(Records drawn from a dataset)
# # #
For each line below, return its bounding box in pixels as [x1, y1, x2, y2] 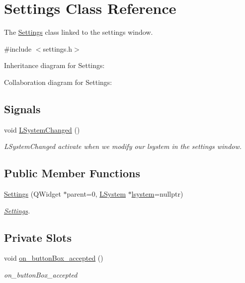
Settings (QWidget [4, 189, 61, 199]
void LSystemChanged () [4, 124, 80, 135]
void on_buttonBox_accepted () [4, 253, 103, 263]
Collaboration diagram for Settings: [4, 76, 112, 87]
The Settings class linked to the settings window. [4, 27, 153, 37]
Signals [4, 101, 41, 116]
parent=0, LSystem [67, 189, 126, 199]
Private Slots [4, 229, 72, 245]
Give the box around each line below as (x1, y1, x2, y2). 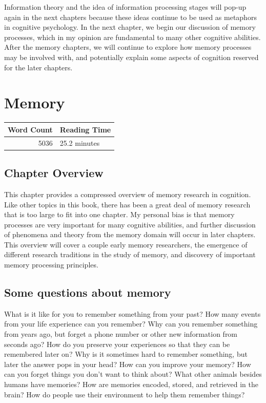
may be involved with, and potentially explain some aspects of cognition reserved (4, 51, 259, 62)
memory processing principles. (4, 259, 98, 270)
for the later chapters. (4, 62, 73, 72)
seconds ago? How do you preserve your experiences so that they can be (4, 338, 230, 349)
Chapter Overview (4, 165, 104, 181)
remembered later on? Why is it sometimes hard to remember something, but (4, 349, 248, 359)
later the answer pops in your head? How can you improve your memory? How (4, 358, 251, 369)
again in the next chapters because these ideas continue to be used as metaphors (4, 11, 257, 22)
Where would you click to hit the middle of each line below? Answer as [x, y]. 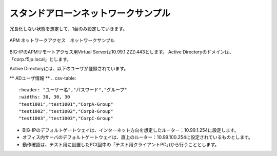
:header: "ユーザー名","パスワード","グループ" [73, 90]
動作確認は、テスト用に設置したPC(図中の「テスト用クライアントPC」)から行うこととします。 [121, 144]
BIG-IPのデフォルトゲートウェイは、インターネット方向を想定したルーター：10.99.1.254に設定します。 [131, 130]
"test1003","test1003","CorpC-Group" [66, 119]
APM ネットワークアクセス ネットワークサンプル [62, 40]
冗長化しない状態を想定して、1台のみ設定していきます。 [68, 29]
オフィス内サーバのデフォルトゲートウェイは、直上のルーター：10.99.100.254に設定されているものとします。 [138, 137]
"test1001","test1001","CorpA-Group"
# # #
● **WHAT YOU WILL DO**:
Reproduce the records above exactly, but only from the line containing "may be involved" through the last line, both included, and without any pictures.

● **RESULT**:
may be involved with, and potentially explain some aspects of cognition reserved (4, 51, 259, 62)
memory processing principles. (4, 259, 98, 270)
for the later chapters. (4, 62, 73, 72)
seconds ago? How do you preserve your experiences so that they can be (4, 338, 230, 349)
Chapter Overview (4, 165, 104, 181)
remembered later on? Why is it sometimes hard to remember something, but (4, 349, 248, 359)
later the answer pops in your head? How can you improve your memory? How (4, 358, 251, 369)
again in the next chapters because these ideas continue to be used as metaphors (4, 11, 257, 22)
Where would you click to hit the middle of each line below? Answer as [x, y]. 
:header: "ユーザー名","パスワード","グループ" [73, 90]
動作確認は、テスト用に設置したPC(図中の「テスト用クライアントPC」)から行うこととします。 [121, 144]
BIG-IPのデフォルトゲートウェイは、インターネット方向を想定したルーター：10.99.1.254に設定します。 [131, 130]
"test1003","test1003","CorpC-Group" [66, 119]
APM ネットワークアクセス ネットワークサンプル [62, 40]
冗長化しない状態を想定して、1台のみ設定していきます。 [68, 29]
オフィス内サーバのデフォルトゲートウェイは、直上のルーター：10.99.100.254に設定されているものとします。 [138, 137]
"test1001","test1001","CorpA-Group"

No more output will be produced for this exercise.